» **ASSIGNED TASK**: Pull out every line with the word "bathroom" from the entries below.

Dataset records:
━━━━━━━━━━━━━━━━━━━━━━━━━━━━━━
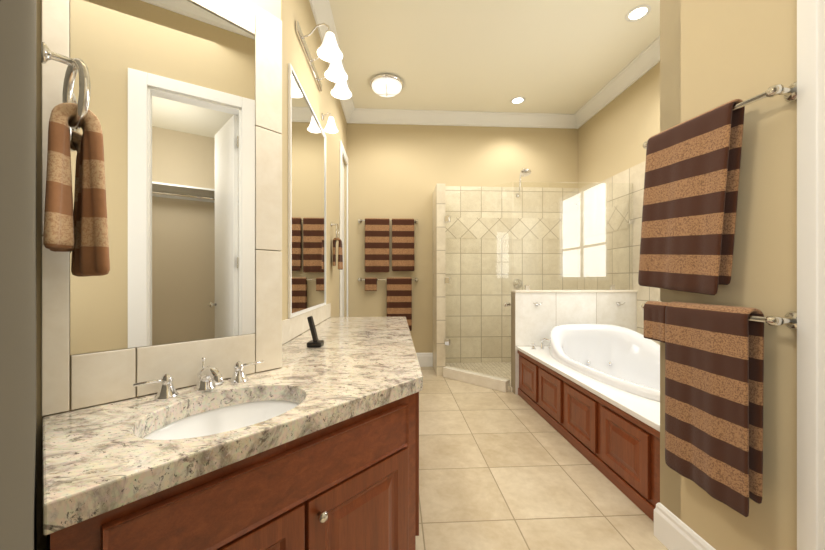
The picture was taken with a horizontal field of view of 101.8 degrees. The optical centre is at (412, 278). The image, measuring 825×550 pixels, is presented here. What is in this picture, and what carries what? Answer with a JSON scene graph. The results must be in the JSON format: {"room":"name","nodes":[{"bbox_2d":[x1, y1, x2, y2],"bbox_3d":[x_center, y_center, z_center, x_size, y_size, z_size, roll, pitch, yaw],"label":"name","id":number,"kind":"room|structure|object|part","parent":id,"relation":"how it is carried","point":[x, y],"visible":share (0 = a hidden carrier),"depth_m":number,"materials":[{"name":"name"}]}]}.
{"room":"bathroom","nodes":[
{"label":"bathroom","id":0,"kind":"room"},
{"bbox_2d":[0,0,35,549],"bbox_3d":[-0.640,-0.560,0.472,1.330,3.660,0.140,0,0,42],"label":"wall","id":1,"kind":"structure","parent":0,"point":[17,274],"depth_m":0.18,"materials":[{"name":"brown paint"}]},
{"bbox_2d":[41,41,109,275],"bbox_3d":[-0.937,-0.318,0.931,0.192,0.619,0.126,0,0,42],"label":"towel ring","id":2,"kind":"object","parent":1,"relation":"attached to","point":[90,244],"visible":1,"depth_m":0.91,"materials":[{"name":"brown fabric"}]},
{"bbox_3d":[-0.957,-0.602,0.920,0.044,0.015,0.044,0,0,-3],"label":"arm","id":3,"kind":"part","parent":2,"relation":"part of"},
{"bbox_2d":[36,0,280,549],"bbox_3d":[-0.952,-0.560,1.213,0.125,3.660,0.928,0,0,42],"label":"wall","id":4,"kind":"structure","parent":0,"point":[272,7],"depth_m":0.97,"materials":[{"name":"paint"}]},
{"bbox_2d":[42,60,67,234],"bbox_3d":[-1.056,-0.388,0.991,0.014,0.521,0.056,0,0,42],"label":"tile","id":5,"kind":"structure","parent":4,"relation":"attached to","point":[53,73],"depth_m":0.97,"materials":[{"name":"tile"}]},
{"bbox_2d":[42,236,68,415],"bbox_3d":[-1.056,0.137,0.991,0.014,0.519,0.056,0,0,42],"label":"tile","id":6,"kind":"structure","parent":4,"relation":"attached to","point":[55,332],"depth_m":0.99,"materials":[{"name":"tile"}]},
{"bbox_2d":[42,0,68,56],"bbox_3d":[-1.056,-0.905,0.991,0.014,0.506,0.056,0,0,42],"label":"tile","id":7,"kind":"structure","parent":4,"relation":"attached to","point":[55,26],"depth_m":0.99,"materials":[{"name":"tile"}]},
{"bbox_2d":[71,348,134,409],"bbox_3d":[-0.984,0.314,1.071,0.014,0.164,0.151,0,0,42],"label":"tile","id":8,"kind":"structure","parent":4,"relation":"attached to","point":[98,378],"depth_m":1.06,"materials":[{"name":"tile"}]},
{"bbox_2d":[70,0,254,354],"bbox_3d":[-0.854,-0.400,1.219,0.008,1.260,0.548,0,0,42],"label":"mirror","id":9,"kind":"object","parent":4,"relation":"attached to","point":[172,99],"visible":0.91,"depth_m":1.19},
{"bbox_2d":[136,334,254,396],"bbox_3d":[-0.800,0.314,1.275,0.014,0.164,0.389,0,0,42],"label":"tile","id":10,"kind":"structure","parent":4,"relation":"attached to","point":[180,363],"depth_m":1.24,"materials":[{"name":"tile"}]},
{"bbox_2d":[188,0,254,34],"bbox_3d":[-0.852,-1.095,1.217,0.014,0.126,0.544,0,0,42],"label":"tile","id":11,"kind":"structure","parent":4,"relation":"attached to","point":[240,14],"depth_m":1.35,"materials":[{"name":"stone"}]},
{"bbox_2d":[255,250,281,371],"bbox_3d":[-0.629,0.137,1.465,0.014,0.519,0.116,0,0,42],"label":"tile","id":12,"kind":"structure","parent":4,"relation":"attached to","point":[268,307],"depth_m":1.46,"materials":[{"name":"tile"}]},
{"bbox_2d":[255,126,281,250],"bbox_3d":[-0.629,-0.388,1.465,0.014,0.521,0.116,0,0,42],"label":"tile","id":13,"kind":"structure","parent":4,"relation":"attached to","point":[268,189],"depth_m":1.46,"materials":[{"name":"tile"}]},
{"bbox_2d":[255,6,281,133],"bbox_3d":[-0.629,-0.905,1.465,0.014,0.506,0.116,0,0,42],"label":"tile","id":14,"kind":"structure","parent":4,"relation":"attached to","point":[268,71],"depth_m":1.46,"materials":[{"name":"stone"}]},
{"bbox_2d":[309,0,356,122],"bbox_3d":[-0.763,-2.312,2.789,0.150,0.155,4.050,0,0,-3],"label":"crown molding","id":15,"kind":"structure","parent":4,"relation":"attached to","point":[321,9],"depth_m":3.07,"materials":[{"name":"white paint"}]},
{"bbox_2d":[281,0,346,343],"bbox_3d":[-0.919,-0.560,3.214,0.120,3.660,3.425,0,0,-3],"label":"wall","id":16,"kind":"structure","parent":0,"point":[324,101],"depth_m":2.99,"materials":[{"name":"paint"}]},
{"bbox_2d":[282,318,289,344],"bbox_3d":[-0.779,0.325,1.836,0.012,0.142,0.647,0,0,-3],"label":"tile","id":17,"kind":"structure","parent":16,"relation":"attached to","point":[285,330],"depth_m":2.07,"materials":[{"name":"tile"}]},
{"bbox_2d":[290,311,310,339],"bbox_3d":[-0.810,0.325,2.436,0.012,0.142,0.546,0,0,-3],"label":"tile","id":18,"kind":"structure","parent":16,"relation":"attached to","point":[299,324],"depth_m":2.38,"materials":[{"name":"tile"}]},
{"bbox_2d":[288,63,325,317],"bbox_3d":[-0.823,-0.570,2.721,0.016,1.644,1.124,0,0,-3],"label":"mirror","id":19,"kind":"object","parent":16,"relation":"attached to","point":[306,213],"visible":1,"depth_m":2.52,"materials":[{"name":"white mirror"}]},
{"bbox_3d":[-0.794,-0.570,2.171,0.016,1.644,0.022,0,0,-3],"label":"mirror frame","id":20,"kind":"part","parent":19,"relation":"part of","materials":[{"name":"white wood"}]},
{"bbox_3d":[-0.823,0.241,2.721,0.016,0.022,1.080,0,0,-3],"label":"mirror frame","id":21,"kind":"part","parent":19,"relation":"part of","materials":[{"name":"white"}]},
{"bbox_3d":[-0.823,-1.381,2.721,0.016,0.022,1.080,0,0,-3],"label":"mirror frame","id":22,"kind":"part","parent":19,"relation":"part of","materials":[{"name":"white"}]},
{"bbox_3d":[-0.852,-0.570,3.271,0.016,1.644,0.022,0,0,-3],"label":"mirror frame","id":23,"kind":"part","parent":19,"relation":"part of","materials":[{"name":"white wood"}]},
{"bbox_2d":[311,305,324,324],"bbox_3d":[-0.839,0.325,2.985,0.012,0.142,0.546,0,0,-3],"label":"tile","id":24,"kind":"structure","parent":16,"relation":"attached to","point":[318,315],"depth_m":2.96,"materials":[{"name":"tile"}]},
{"bbox_2d":[295,21,351,133],"bbox_3d":[-0.681,-1.634,2.777,0.312,0.465,0.918,0,0,-3],"label":"vanity light","id":25,"kind":"object","parent":16,"relation":"attached to","point":[328,49],"visible":1,"depth_m":2.65,"materials":[{"name":"white glass"}]},
{"bbox_3d":[-0.820,-1.750,2.691,0.020,0.070,0.760,0,0,-3],"label":"plate","id":26,"kind":"part","parent":25,"relation":"part of","materials":[{"name":"silver metal"}]},
{"bbox_3d":[-0.697,-1.806,2.437,0.205,0.122,0.014,0,0,-3],"label":"arm","id":27,"kind":"part","parent":25,"relation":"part of"},
{"bbox_3d":[-0.810,-1.550,3.162,0.094,0.051,0.012,0,0,-3],"label":"arm","id":28,"kind":"part","parent":25,"relation":"part of"},
{"bbox_3d":[-0.601,-1.709,2.442,0.188,0.146,0.188,0,0,-3],"label":"lamp shade","id":29,"kind":"part","parent":25,"relation":"part of","materials":[{"name":"white glass"}]},
{"bbox_3d":[-0.769,-1.464,3.164,0.135,0.124,0.135,0,0,-3],"label":"lamp shade","id":30,"kind":"part","parent":25,"relation":"part of","materials":[{"name":"white glass"}]},
{"bbox_3d":[-0.615,-1.709,2.702,0.188,0.146,0.188,0,0,-3],"label":"lamp shade","id":31,"kind":"part","parent":25,"relation":"part of","materials":[{"name":"white glass"}]},
{"bbox_3d":[-0.628,-1.709,2.961,0.188,0.146,0.188,0,0,-3],"label":"lamp shade","id":32,"kind":"part","parent":25,"relation":"part of","materials":[{"name":"white glass"}]},
{"bbox_2d":[325,303,330,319],"bbox_3d":[-0.860,0.325,3.394,0.012,0.142,0.264,0,0,-3],"label":"tile","id":33,"kind":"structure","parent":16,"relation":"attached to","point":[327,310],"depth_m":3.36,"materials":[{"name":"tile"}]},
{"bbox_2d":[331,222,342,269],"bbox_3d":[-0.820,-0.359,3.622,0.117,0.515,0.157,0,0,-3],"label":"towel ring","id":34,"kind":"object","parent":16,"relation":"attached to","point":[340,258],"visible":1,"depth_m":3.58,"materials":[{"name":"brown fabric"}]},
{"bbox_2d":[332,237,342,269],"bbox_3d":[-0.813,-0.273,3.627,0.107,0.346,0.154,0,0,-3],"label":"towel","id":35,"kind":"object","parent":34,"relation":"hanging from","point":[340,252],"depth_m":3.58,"materials":[{"name":"brown fabric"}]},
{"bbox_2d":[342,160,343,316],"bbox_3d":[-0.972,-0.180,4.511,0.030,2.900,0.490,0,0,-3],"label":"door","id":36,"kind":"structure","parent":16,"relation":"attached to","point":[343,237],"depth_m":4.69,"materials":[{"name":"white"}]},
{"bbox_2d":[340,140,347,316],"bbox_3d":[-0.913,-0.230,4.486,0.020,3.000,0.635,0,0,-3],"label":"door frame","id":37,"kind":"structure","parent":16,"relation":"attached to","point":[340,223],"depth_m":4.19,"materials":[{"name":"white wood"}]},
{"bbox_2d":[433,183,444,375],"bbox_3d":[0.361,0.010,4.629,0.115,2.520,0.488,0,0,-3],"label":"wall","id":38,"kind":"structure","parent":0,"point":[439,278],"depth_m":4.39,"materials":[{"name":"tile"}]},
{"bbox_2d":[347,123,577,352],"bbox_3d":[0.757,-0.560,4.956,3.650,3.660,0.120,0,0,-3],"label":"wall","id":39,"kind":"structure","parent":0,"point":[397,171],"depth_m":4.86,"materials":[{"name":"paint"}]},
{"bbox_2d":[358,277,417,330],"bbox_3d":[-0.345,0.357,4.780,0.869,0.761,0.112,0,0,-3],"label":"towel rail","id":40,"kind":"object","parent":39,"relation":"attached to","point":[399,296],"visible":0.92,"depth_m":4.74,"materials":[{"name":"brown fabric"}]},
{"bbox_3d":[-0.344,0.010,4.763,0.810,0.018,0.018,0,0,-3],"label":"rod","id":41,"kind":"part","parent":40,"relation":"part of","materials":[{"name":"silver metal"}]},
{"bbox_2d":[358,218,417,271],"bbox_3d":[-0.345,-0.478,4.780,0.869,0.771,0.112,0,0,-3],"label":"towel rail","id":42,"kind":"object","parent":39,"relation":"attached to","point":[376,244],"visible":1,"depth_m":4.73,"materials":[{"name":"brown fabric"}]},
{"bbox_3d":[-0.344,-0.830,4.763,0.810,0.018,0.018,0,0,-3],"label":"rod","id":43,"kind":"part","parent":42,"relation":"part of","materials":[{"name":"silver metal"}]},
{"bbox_2d":[416,353,432,366],"bbox_3d":[-0.325,1.170,4.831,1.235,0.200,0.018,0,0,-3],"label":"baseboard","id":44,"kind":"structure","parent":39,"relation":"attached to","point":[425,359],"depth_m":4.85,"materials":[{"name":"white"}]},
{"bbox_2d":[357,108,582,128],"bbox_3d":[0.838,-2.312,4.838,3.261,0.155,0.125,0,0,-3],"label":"crown molding","id":45,"kind":"structure","parent":39,"relation":"attached to","point":[364,116],"depth_m":4.83,"materials":[{"name":"white wood"}]},
{"bbox_2d":[445,186,577,362],"bbox_3d":[1.434,-0.040,4.925,2.058,2.620,0.010,0,0,-3],"label":"tile","id":46,"kind":"object","parent":39,"relation":"attached to","point":[493,251],"depth_m":4.91,"materials":[{"name":"tile"}]},
{"bbox_2d":[445,217,577,238],"bbox_3d":[1.428,-0.743,4.917,2.046,0.305,0.004,0,0,-3],"label":"band","id":47,"kind":"object","parent":46,"relation":"attached to","point":[490,229],"depth_m":4.92,"materials":[{"name":"tile"}]},
{"bbox_2d":[513,279,521,287],"bbox_3d":[1.547,0.070,4.894,0.138,0.140,0.052,0,0,-3],"label":"shower valve","id":48,"kind":"object","parent":46,"relation":"attached to","point":[518,282],"visible":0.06,"depth_m":4.91,"materials":[{"name":"silver metal"}]},
{"bbox_2d":[516,167,530,196],"bbox_3d":[1.555,-1.384,4.744,0.150,0.368,0.366,0,0,-3],"label":"shower head","id":49,"kind":"object","parent":46,"relation":"attached to","point":[525,172],"visible":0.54,"depth_m":4.67},
{"bbox_3d":[1.552,-1.395,4.788,0.018,0.347,0.277,0,0,-3],"label":"arm","id":50,"kind":"part","parent":49,"relation":"part of"},
{"bbox_2d":[329,0,659,113],"bbox_3d":[0.460,-2.420,0.775,6.200,0.060,8.700,0,0,-3],"label":"ceiling","id":51,"kind":"structure","parent":0,"point":[559,56],"depth_m":3.49,"materials":[{"name":"paint"}]},
{"bbox_2d":[370,74,403,96],"bbox_3d":[-0.314,-2.309,4.089,0.410,0.161,0.410,0,0,-3],"label":"ceiling light","id":52,"kind":"object","parent":51,"relation":"attached to","point":[386,85],"visible":1,"depth_m":3.99,"materials":[{"name":"white glass"}]},
{"bbox_2d":[510,96,524,103],"bbox_3d":[1.408,-2.401,4.480,0.190,0.038,0.190,0,0,-3],"label":"recessed light","id":53,"kind":"object","parent":51,"relation":"in","point":[523,98],"depth_m":4.48,"materials":[{"name":"white"}]},
{"bbox_2d":[626,4,650,21],"bbox_3d":[2.026,-2.401,3.010,0.190,0.038,0.190,0,0,-3],"label":"recessed light","id":54,"kind":"object","parent":51,"relation":"in","point":[648,7],"depth_m":3.01,"materials":[{"name":"white glass"}]},
{"bbox_2d":[415,367,667,549],"bbox_3d":[0.460,1.300,0.775,6.200,0.060,8.700,0,0,-3],"label":"floor","id":55,"kind":"structure","parent":0,"point":[501,470],"depth_m":2.06,"materials":[{"name":"tile"}]},
{"bbox_2d":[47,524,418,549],"bbox_3d":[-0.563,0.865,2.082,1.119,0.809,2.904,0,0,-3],"label":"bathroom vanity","id":56,"kind":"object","parent":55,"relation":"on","point":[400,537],"depth_m":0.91,"materials":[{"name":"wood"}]},
{"bbox_3d":[-0.471,0.900,0.830,0.322,0.470,0.322,0,0,-3],"label":"door","id":57,"kind":"part","parent":56,"relation":"part of","materials":[{"name":"brown wood"}]},
{"bbox_2d":[42,316,422,539],"bbox_3d":[-0.563,0.430,2.074,1.138,0.060,2.939,0,0,-3],"label":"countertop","id":58,"kind":"structure","parent":56,"relation":"on","point":[347,456],"depth_m":0.99,"materials":[{"name":"beige stone"}]},
{"bbox_3d":[-0.852,0.338,1.092,0.063,0.018,0.081,0,0,-3],"label":"lever","id":59,"kind":"part","parent":58,"relation":"part of","materials":[{"name":"silver metal"}]},
{"bbox_3d":[-0.828,0.359,1.130,0.065,0.082,0.066,0,0,-3],"label":"handle","id":60,"kind":"part","parent":58,"relation":"part of","materials":[{"name":"silver metal"}]},
{"bbox_2d":[133,357,263,399],"bbox_3d":[-0.741,0.343,1.206,0.297,0.114,0.297,0,0,-3],"label":"faucet","id":61,"kind":"object","parent":58,"relation":"on","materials":[{"name":"silver metal"}]},
{"bbox_2d":[134,396,305,439],"bbox_3d":[-0.570,0.535,1.051,0.485,0.174,0.486,0,0,-3],"label":"sink","id":62,"kind":"object","parent":58,"relation":"in","point":[207,415],"depth_m":1.16,"materials":[{"name":"white ceramic"}]},
{"bbox_3d":[-0.674,0.359,1.301,0.065,0.082,0.066,0,0,-3],"label":"handle","id":63,"kind":"part","parent":58,"relation":"part of","materials":[{"name":"silver metal"}]},
{"bbox_3d":[-0.639,0.338,1.328,0.081,0.018,0.063,0,0,-3],"label":"lever","id":64,"kind":"part","parent":58,"relation":"part of","materials":[{"name":"silver metal"}]},
{"bbox_3d":[-0.320,0.575,0.998,0.644,0.160,0.644,0,0,-3],"label":"drawer","id":65,"kind":"part","parent":56,"relation":"part of","materials":[{"name":"brown wood"}]},
{"bbox_3d":[-0.272,0.715,1.010,0.034,0.032,0.034,0,0,-3],"label":"knob","id":66,"kind":"part","parent":56,"relation":"part of","materials":[{"name":"silver metal"}]},
{"bbox_3d":[-0.169,0.900,1.166,0.322,0.470,0.322,0,0,-3],"label":"door","id":67,"kind":"part","parent":56,"relation":"part of","materials":[{"name":"brown wood"}]},
{"bbox_2d":[443,181,632,391],"bbox_3d":[1.440,0.090,4.335,2.084,2.360,1.163,0,0,-3],"label":"shower enclosure","id":68,"kind":"object","parent":55,"relation":"on","point":[494,375],"visible":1,"depth_m":3.82,"materials":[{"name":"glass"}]},
{"bbox_3d":[0.777,0.025,4.064,0.653,2.230,0.668,0,0,-3],"label":"door","id":69,"kind":"part","parent":68,"relation":"part of","materials":[{"name":"clear glass"}]},
{"bbox_3d":[1.819,-0.483,3.785,1.379,1.213,0.010,0,0,-3],"label":"panel","id":70,"kind":"part","parent":68,"relation":"part of","materials":[{"name":"clear glass"}]},
{"bbox_2d":[511,292,636,393],"bbox_3d":[1.824,0.710,3.785,1.398,1.120,0.130,0,0,-3],"label":"wall","id":71,"kind":"structure","parent":55,"relation":"on","point":[531,322],"depth_m":3.71,"materials":[{"name":"tile"}]},
{"bbox_2d":[511,290,637,292],"bbox_3d":[1.825,0.138,3.785,1.396,0.025,0.154,0,0,-3],"label":"ledge","id":72,"kind":"object","parent":71,"relation":"on","point":[553,291],"depth_m":3.71,"materials":[{"name":"stone"}]},
{"bbox_2d":[517,324,659,521],"bbox_3d":[1.888,0.875,2.702,1.382,0.789,2.034,0,0,-3],"label":"tub","id":73,"kind":"object","parent":55,"relation":"on","point":[590,393],"visible":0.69,"depth_m":2.51,"materials":[{"name":"white"}]},
{"bbox_3d":[1.175,1.002,3.397,0.018,0.345,0.411,0,0,-3],"label":"panel","id":74,"kind":"part","parent":73,"relation":"part of","materials":[{"name":"brown wood"}]},
{"bbox_3d":[1.286,0.709,3.559,0.043,0.062,0.044,0,0,-3],"label":"handle","id":75,"kind":"part","parent":73,"relation":"part of","materials":[{"name":"silver metal"}]},
{"bbox_3d":[1.376,0.710,3.564,0.043,0.060,0.044,0,0,-3],"label":"spout","id":76,"kind":"part","parent":73,"relation":"part of","materials":[{"name":"silver metal"}]},
{"bbox_3d":[1.415,0.654,3.510,0.096,0.071,0.135,0,0,-3],"label":"spout","id":77,"kind":"part","parent":73,"relation":"part of","materials":[{"name":"silver metal"}]},
{"bbox_3d":[1.199,1.002,2.927,0.018,0.345,0.411,0,0,-3],"label":"panel","id":78,"kind":"part","parent":73,"relation":"part of","materials":[{"name":"brown wood"}]},
{"bbox_3d":[1.224,1.002,2.457,0.018,0.345,0.411,0,0,-3],"label":"panel","id":79,"kind":"part","parent":73,"relation":"part of","materials":[{"name":"brown wood"}]},
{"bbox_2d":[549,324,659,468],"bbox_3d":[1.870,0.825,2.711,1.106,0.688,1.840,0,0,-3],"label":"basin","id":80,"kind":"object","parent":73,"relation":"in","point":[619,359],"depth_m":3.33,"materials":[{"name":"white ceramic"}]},
{"bbox_3d":[1.249,1.002,1.986,0.018,0.345,0.411,0,0,-3],"label":"panel","id":81,"kind":"part","parent":73,"relation":"part of","materials":[{"name":"brown wood"}]},
{"bbox_2d":[578,62,659,191],"bbox_3d":[2.608,-0.560,3.356,0.120,3.660,3.510,0,0,-3],"label":"wall","id":82,"kind":"structure","parent":0,"point":[616,133],"depth_m":4.05,"materials":[{"name":"paint"}]},
{"bbox_2d":[578,169,628,289],"bbox_3d":[2.485,-0.005,4.428,0.010,2.550,1.084,0,0,-3],"label":"tile","id":83,"kind":"structure","parent":82,"relation":"attached to","point":[621,179],"depth_m":4.32,"materials":[{"name":"stone"}]},
{"bbox_2d":[571,197,590,207],"bbox_3d":[2.330,-1.061,4.628,0.269,0.156,0.120,0,0,-3],"label":"shower head","id":84,"kind":"object","parent":83,"relation":"attached to","point":[575,204],"depth_m":4.62},
{"bbox_2d":[578,202,627,238],"bbox_3d":[2.478,-0.743,4.432,0.004,0.305,1.074,0,0,-3],"label":"band","id":85,"kind":"object","parent":83,"relation":"attached to","point":[602,228],"depth_m":4.33,"materials":[{"name":"tile"}]},
{"bbox_2d":[573,36,659,123],"bbox_3d":[2.490,-2.312,3.280,0.125,0.155,3.131,0,0,-3],"label":"crown molding","id":86,"kind":"structure","parent":82,"relation":"attached to","point":[643,62],"depth_m":3.93,"materials":[{"name":"white"}]},
{"bbox_2d":[629,161,659,344],"bbox_3d":[2.527,-0.271,3.637,0.010,2.018,0.500,0,0,-3],"label":"tile","id":87,"kind":"structure","parent":82,"relation":"attached to","point":[645,294],"depth_m":3.75,"materials":[{"name":"tile"}]},
{"bbox_2d":[660,0,680,517],"bbox_3d":[1.988,-0.560,1.626,1.540,3.660,0.120,0,0,-3],"label":"wall","id":88,"kind":"structure","parent":0,"point":[665,60],"depth_m":1.59,"materials":[{"name":"paint"}]},
{"bbox_2d":[654,502,715,549],"bbox_3d":[1.235,1.184,1.360,0.052,0.172,0.608,0,0,-3],"label":"baseboard","id":89,"kind":"structure","parent":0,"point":[672,531],"depth_m":1.54,"materials":[{"name":"white wood"}]},
{"bbox_2d":[660,0,796,549],"bbox_3d":[1.291,-0.560,1.359,0.120,3.660,0.580,0,0,-3],"label":"wall","id":90,"kind":"structure","parent":0,"point":[742,50],"depth_m":1.20,"materials":[{"name":"paint"}]},
{"bbox_2d":[638,81,796,294],"bbox_3d":[1.174,-0.310,1.356,0.109,0.744,0.604,0,0,-3],"label":"towel rail","id":91,"kind":"object","parent":90,"relation":"attached to","point":[691,184],"visible":1,"depth_m":1.34,"materials":[{"name":"brown fabric"}]},
{"bbox_3d":[1.141,-0.652,1.627,0.033,0.035,0.038,0,0,-3],"label":"post","id":92,"kind":"part","parent":91,"relation":"part of","materials":[{"name":"silver metal"}]},
{"bbox_2d":[638,98,744,294],"bbox_3d":[1.152,-0.307,1.425,0.076,0.715,0.409,0,5,-3],"label":"towel","id":93,"kind":"object","parent":91,"relation":"hanging from","point":[692,166],"depth_m":1.35,"materials":[{"name":"brown fabric"}]},
{"bbox_3d":[1.155,-0.630,1.355,0.018,0.062,0.546,0,0,-3],"label":"rod","id":94,"kind":"part","parent":91,"relation":"part of","materials":[{"name":"silver metal"}]},
{"bbox_3d":[1.169,-0.608,1.083,0.033,0.035,0.038,0,0,-3],"label":"post","id":95,"kind":"part","parent":91,"relation":"part of","materials":[{"name":"silver metal"}]},
{"bbox_2d":[641,300,796,516],"bbox_3d":[1.170,0.458,1.360,0.118,0.719,0.614,0,0,-3],"label":"towel rail","id":96,"kind":"object","parent":90,"relation":"attached to","point":[714,371],"visible":1,"depth_m":1.24,"materials":[{"name":"brown fabric"}]},
{"bbox_2d":[665,301,764,516],"bbox_3d":[1.158,0.459,1.313,0.094,0.722,0.351,0,0,-3],"label":"towel","id":97,"kind":"object","parent":96,"relation":"hanging from","point":[714,354],"depth_m":1.24,"materials":[{"name":"brown fabric"}]},
{"bbox_3d":[1.169,0.135,1.083,0.033,0.034,0.038,0,0,-3],"label":"post","id":98,"kind":"part","parent":96,"relation":"part of","materials":[{"name":"silver metal"}]},
{"bbox_3d":[0.579,-0.560,-0.444,1.700,3.660,2.947,0,0,-3],"label":"wall","id":99,"kind":"structure","parent":0,"visible":0},
{"bbox_2d":[797,0,824,549],"bbox_3d":[1.206,-0.480,1.014,0.022,3.500,0.100,0,0,26],"label":"door frame","id":100,"kind":"structure","parent":99,"relation":"attached to","point":[810,274],"depth_m":1.00,"materials":[{"name":"white wood"}]}
]}
━━━━━━━━━━━━━━━━━━━━━━━━━━━━━━
» **ANSWER SECTION**:
{"room":"bathroom","nodes":[
{"label":"bathroom","id":0,"kind":"room"},
{"bbox_2d":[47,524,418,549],"bbox_3d":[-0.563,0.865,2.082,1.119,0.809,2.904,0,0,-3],"label":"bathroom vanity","id":56,"kind":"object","parent":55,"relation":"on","point":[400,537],"depth_m":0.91,"materials":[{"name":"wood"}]},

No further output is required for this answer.